Required work: Locate, in the data below, the line that contains "the (359, 137)" and the line that contains "well as user"; reproduce exactly those two lines and every line between them, nothing more.

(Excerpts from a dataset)
★ ★ ★ ★ ★ ★ ★

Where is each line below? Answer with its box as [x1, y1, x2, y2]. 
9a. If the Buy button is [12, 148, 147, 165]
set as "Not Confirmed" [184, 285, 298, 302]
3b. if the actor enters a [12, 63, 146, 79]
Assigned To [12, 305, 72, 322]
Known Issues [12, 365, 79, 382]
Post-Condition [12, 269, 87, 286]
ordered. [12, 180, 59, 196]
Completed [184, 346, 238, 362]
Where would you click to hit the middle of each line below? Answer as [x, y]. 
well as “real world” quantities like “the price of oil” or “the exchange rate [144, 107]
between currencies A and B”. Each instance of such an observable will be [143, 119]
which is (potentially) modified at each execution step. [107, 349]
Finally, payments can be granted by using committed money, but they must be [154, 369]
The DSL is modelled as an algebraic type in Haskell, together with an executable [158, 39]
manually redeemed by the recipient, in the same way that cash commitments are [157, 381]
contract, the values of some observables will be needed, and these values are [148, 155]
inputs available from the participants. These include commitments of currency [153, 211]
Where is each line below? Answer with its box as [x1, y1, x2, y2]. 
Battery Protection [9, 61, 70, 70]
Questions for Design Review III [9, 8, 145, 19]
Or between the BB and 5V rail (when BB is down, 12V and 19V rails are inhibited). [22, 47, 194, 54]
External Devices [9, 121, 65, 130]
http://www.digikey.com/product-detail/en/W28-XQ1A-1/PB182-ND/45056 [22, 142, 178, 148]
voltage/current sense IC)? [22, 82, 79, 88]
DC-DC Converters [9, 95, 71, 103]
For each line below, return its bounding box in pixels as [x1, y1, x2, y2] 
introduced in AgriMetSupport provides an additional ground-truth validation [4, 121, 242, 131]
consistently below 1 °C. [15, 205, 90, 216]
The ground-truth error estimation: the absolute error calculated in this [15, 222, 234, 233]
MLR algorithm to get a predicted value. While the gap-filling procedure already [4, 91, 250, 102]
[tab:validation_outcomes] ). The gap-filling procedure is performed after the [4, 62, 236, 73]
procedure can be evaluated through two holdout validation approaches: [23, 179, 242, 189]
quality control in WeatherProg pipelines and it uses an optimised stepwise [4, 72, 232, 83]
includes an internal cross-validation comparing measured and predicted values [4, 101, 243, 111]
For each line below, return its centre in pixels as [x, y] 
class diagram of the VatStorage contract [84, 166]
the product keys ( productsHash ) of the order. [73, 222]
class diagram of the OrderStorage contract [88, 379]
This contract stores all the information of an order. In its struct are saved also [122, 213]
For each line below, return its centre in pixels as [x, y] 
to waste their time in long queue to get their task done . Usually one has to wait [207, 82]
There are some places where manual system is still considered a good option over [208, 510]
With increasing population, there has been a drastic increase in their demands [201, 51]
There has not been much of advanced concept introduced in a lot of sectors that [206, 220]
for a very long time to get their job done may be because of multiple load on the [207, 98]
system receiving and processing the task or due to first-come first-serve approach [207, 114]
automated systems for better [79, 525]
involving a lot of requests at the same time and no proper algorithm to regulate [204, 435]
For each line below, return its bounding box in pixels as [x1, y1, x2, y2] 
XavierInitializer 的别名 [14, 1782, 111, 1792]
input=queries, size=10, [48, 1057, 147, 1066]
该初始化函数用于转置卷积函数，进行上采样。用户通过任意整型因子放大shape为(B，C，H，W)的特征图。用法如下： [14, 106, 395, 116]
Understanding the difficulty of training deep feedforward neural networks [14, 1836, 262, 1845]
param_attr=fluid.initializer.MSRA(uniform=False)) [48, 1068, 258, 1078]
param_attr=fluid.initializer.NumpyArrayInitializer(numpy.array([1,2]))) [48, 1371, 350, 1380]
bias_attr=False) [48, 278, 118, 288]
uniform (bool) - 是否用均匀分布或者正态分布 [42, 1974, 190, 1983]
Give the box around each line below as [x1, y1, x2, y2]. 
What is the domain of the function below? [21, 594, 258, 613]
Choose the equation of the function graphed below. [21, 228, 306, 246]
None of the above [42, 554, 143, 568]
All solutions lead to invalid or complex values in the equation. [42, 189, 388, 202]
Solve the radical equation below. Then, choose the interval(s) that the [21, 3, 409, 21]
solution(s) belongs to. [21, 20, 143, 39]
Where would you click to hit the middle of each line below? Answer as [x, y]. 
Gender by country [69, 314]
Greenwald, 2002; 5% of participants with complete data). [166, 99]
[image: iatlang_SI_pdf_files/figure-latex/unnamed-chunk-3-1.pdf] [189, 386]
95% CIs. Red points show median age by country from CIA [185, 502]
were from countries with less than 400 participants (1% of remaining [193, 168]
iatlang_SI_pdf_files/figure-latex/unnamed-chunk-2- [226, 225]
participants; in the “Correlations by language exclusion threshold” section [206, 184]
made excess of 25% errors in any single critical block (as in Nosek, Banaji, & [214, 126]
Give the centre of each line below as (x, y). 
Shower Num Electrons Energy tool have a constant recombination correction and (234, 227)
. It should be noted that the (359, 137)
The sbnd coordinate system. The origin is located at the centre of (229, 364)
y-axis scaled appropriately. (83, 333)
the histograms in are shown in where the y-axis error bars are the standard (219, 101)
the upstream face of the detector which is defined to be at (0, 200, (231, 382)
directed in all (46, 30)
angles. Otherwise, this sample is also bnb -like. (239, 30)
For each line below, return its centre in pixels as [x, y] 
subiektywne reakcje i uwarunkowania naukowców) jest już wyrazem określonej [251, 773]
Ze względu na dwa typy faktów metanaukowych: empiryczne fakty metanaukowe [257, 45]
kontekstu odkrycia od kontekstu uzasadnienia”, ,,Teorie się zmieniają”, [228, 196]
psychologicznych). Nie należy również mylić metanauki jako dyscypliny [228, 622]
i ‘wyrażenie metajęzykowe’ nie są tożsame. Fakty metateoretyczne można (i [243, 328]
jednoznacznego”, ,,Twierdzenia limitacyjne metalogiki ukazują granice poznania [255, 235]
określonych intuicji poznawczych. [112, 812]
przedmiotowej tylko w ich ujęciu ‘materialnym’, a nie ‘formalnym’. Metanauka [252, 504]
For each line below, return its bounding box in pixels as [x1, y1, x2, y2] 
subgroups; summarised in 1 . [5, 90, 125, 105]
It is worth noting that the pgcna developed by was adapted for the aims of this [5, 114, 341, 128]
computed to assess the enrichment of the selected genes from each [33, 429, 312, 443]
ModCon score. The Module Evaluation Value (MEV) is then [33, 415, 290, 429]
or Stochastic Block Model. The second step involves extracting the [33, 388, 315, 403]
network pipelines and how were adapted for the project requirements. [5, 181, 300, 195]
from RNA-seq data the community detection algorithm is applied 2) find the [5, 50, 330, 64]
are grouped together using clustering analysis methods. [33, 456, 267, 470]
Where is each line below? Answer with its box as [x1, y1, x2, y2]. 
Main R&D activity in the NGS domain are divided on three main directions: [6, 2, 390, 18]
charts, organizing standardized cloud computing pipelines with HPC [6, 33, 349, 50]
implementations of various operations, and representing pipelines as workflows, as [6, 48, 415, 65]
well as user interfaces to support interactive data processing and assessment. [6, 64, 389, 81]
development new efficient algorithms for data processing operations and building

★ ★ ★ ★ ★ ★ ★

Response to the task:
. It should be noted that the (359, 137)
The sbnd coordinate system. The origin is located at the centre of (229, 364)
y-axis scaled appropriately. (83, 333)
the histograms in are shown in where the y-axis error bars are the standard (219, 101)
the upstream face of the detector which is defined to be at (0, 200, (231, 382)
directed in all (46, 30)
angles. Otherwise, this sample is also bnb -like. (239, 30)
For each line below, return its centre in pixels as [x, y] 
subiektywne reakcje i uwarunkowania naukowców) jest już wyrazem określonej [251, 773]
Ze względu na dwa typy faktów metanaukowych: empiryczne fakty metanaukowe [257, 45]
kontekstu odkrycia od kontekstu uzasadnienia”, ,,Teorie się zmieniają”, [228, 196]
psychologicznych). Nie należy również mylić metanauki jako dyscypliny [228, 622]
i ‘wyrażenie metajęzykowe’ nie są tożsame. Fakty metateoretyczne można (i [243, 328]
jednoznacznego”, ,,Twierdzenia limitacyjne metalogiki ukazują granice poznania [255, 235]
określonych intuicji poznawczych. [112, 812]
przedmiotowej tylko w ich ujęciu ‘materialnym’, a nie ‘formalnym’. Metanauka [252, 504]
For each line below, return its bounding box in pixels as [x1, y1, x2, y2] 
subgroups; summarised in 1 . [5, 90, 125, 105]
It is worth noting that the pgcna developed by was adapted for the aims of this [5, 114, 341, 128]
computed to assess the enrichment of the selected genes from each [33, 429, 312, 443]
ModCon score. The Module Evaluation Value (MEV) is then [33, 415, 290, 429]
or Stochastic Block Model. The second step involves extracting the [33, 388, 315, 403]
network pipelines and how were adapted for the project requirements. [5, 181, 300, 195]
from RNA-seq data the community detection algorithm is applied 2) find the [5, 50, 330, 64]
are grouped together using clustering analysis methods. [33, 456, 267, 470]
Where is each line below? Answer with its box as [x1, y1, x2, y2]. 
Main R&D activity in the NGS domain are divided on three main directions: [6, 2, 390, 18]
charts, organizing standardized cloud computing pipelines with HPC [6, 33, 349, 50]
implementations of various operations, and representing pipelines as workflows, as [6, 48, 415, 65]
well as user interfaces to support interactive data processing and assessment. [6, 64, 389, 81]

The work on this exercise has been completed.